It seems plain that the enterprise of operating a cemetery is distinct from, and need not be associated with, "the business of selling monuments for cemetery lots." A cemetery may be operated successfully and in full performance of all its obligations to lot owners and others without selling monuments.
The management of cemeteries is a matter of strong public interest, as are all matters in connection with the burial of the dead. No doubt cemeteries are subject to a large measure of regulation not only to preserve health but also to prevent the concealment of crime, to secure suitable places for permanent and visible records of the departed to which the living may repair to show their respect to the dead, and to satisfy generally accepted ideas of decency and of respect for the dignity of a human being even after the soul has departed from the body. The power to regulate places of burial, particularly with reference to considerations of health, has been recognized in a number of our decisions. Sohier v. Trinity Church, 109 Mass. 1 , 22. Woodlawn Cemetery v. Everett, 118 Mass. 354 , 362-363. Foster v. Mayor of Beverly, 315 Mass. 567 , 572. See Canton v. Westbourne Cemetery Corp. 251 Mass. 128 . On the other hand, monuments for cemetery lots are manufactured products like other manufactured products. If designed for sale they are not commonly built on the cemetery lot. They are fabricated wherever it is most convenient to fabricate them and are simply moved to the place where they are to stand as other fabricated articles are moved to the place where they are to be used or consumed. Until finally set in position they are personal property and are bought and sold like other personal property. It is not easy to perceive reasons justifying a higher degree of regulation of the business of selling monuments than of commercial enterprises in general. The selling of monuments is one of those occupations in which men either singly or in association have a right to engage as part of the liberty secured to them by arts. 1, 10, and 12 of the Declaration of Rights. O'Keeffe v. Somerville, 190 Mass. 110 , 114. Wyeth v. Cambridge Board of Health, 200 Mass. 474 , 478. Holcombe v. Creamer, 231 Mass. 99 , 108-109. Opinion of the Justices, 247 Mass. 589 , 593. McMurdo v. Getter, 298 Mass. 363 , 365-366.

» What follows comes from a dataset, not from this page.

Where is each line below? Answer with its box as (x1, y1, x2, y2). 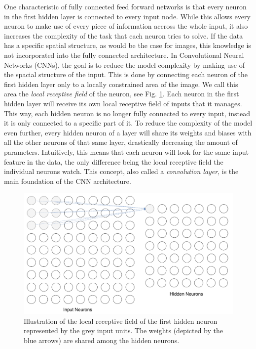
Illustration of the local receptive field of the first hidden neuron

Underlying to a greater or less extent all the questions propounded in the order is the question whether the power granted to the General Court by Part II, c. 1, Section 1, art. 4, of the Constitution to make, ordain, and establish all
manner of wholesome and reasonable laws as they shall judge to be for the good and welfare of the Commonwealth -- the so called police power -- will support the proposed act as applied to every "agency" owning, maintaining, or operating a cemetery, including churches, unincorporated religious societies and individuals as well as corporations. Any difficulty in reaching a correct conclusion on this issue is due largely to the fact that the proposed act touches both agencies operating cemeteries which are subject to a substantial degree of special and peculiar regulation and the business of selling monuments which presents no occasion for special or peculiar regulation. Nevertheless, the test is the same as that to which resort is generally had to determine the constitutional validity of restrictions upon the carrying on of otherwise lawful occupations, and that is whether the act has a rational tendency to promote the safety, health, morals, and general welfare of the public. Commonwealth v. Strauss, 191 Mass. 545 , 550-551. Wyeth v. Cambridge Board of Health, 200 Mass. 474 , 478. Commonwealth v. Libbey, 216 Mass. 356 , 358. "The nature and extent of the public interest and of the exertion of the police power touching it are always a subject for judicial inquiry." Opinion of the Justices, 247 Mass. 589 , 593. We have been unable to perceive in the proposed act any rational tendency to promote the safety, health, morals, or general welfare of the public. Certainly it is not a health regulation. We do not see what evil arises if any individual or a religious society owning or operating a cemetery also sells monuments, perhaps even merely as a convenience to the public and not for profit, since the proposed act makes no distinction in this respect. It is common for an individual or group of individuals to engage in more than one lawful occupation. And we see no incompatibility between the two occupations here involved which might be thought to operate to the public detriment. If it is suggested that a bereaved family seeking a place to bury their dead might possibly be exposed to undesirable importunity in the matter of purchase of a monument or might be discriminated against for refusal to buy, it might
equally well be argued that for similar reasons an undertaker should be forbidden to sell caskets or a lawyer to act as administrator. Equal grounds exist for the separation of many forms of activity which are commonly carried on together without objection and to the general convenience of the public. The reason just suggested for the proposed act seems fanciful rather than real, but we have been unable to think of any other object to be promoted, and neither the order of the Senate nor the proposed act discloses any. If any evils lurk in the association of a cemetery with the selling of monuments we would suppose that they could be met by direct attack without the sweeping prohibitions contained in the proposed act. The proposed act is especially drastic in its effect upon officers, agents, and employees. In this respect it seems a regulation more of sellers of monuments than of cemeteries. Under this part of the act no seller of monuments could become a member of a standing committee or a vestryman or warden or even sing for pay in the choir of a church that owned a cemetery, even though he had nothing whatever to do with the cemetery. Such restrictions upon persons carrying on a lawful occupation seem to us unrelated to any public good and unreasonable. For the foregoing causes we are of opinion that the proposed act would not constitute a valid exercise of the police power. Wyeth v. Cambridge Board of Health, 200 Mass. 474 . Opinion of the Justices, 300 Mass. 615 . Sperry & Hutchinson Co. v. Director of the Division on the Necessaries of Life, 307 Mass. 408 . We think the proposed act is distinguishable from those held valid in Attorney General v. Prudential Ins. Co. 310 Mass. 762 , and Merit Oil Co. v. Director of the Division on the Necessaries of Life, 319 Mass. 301 .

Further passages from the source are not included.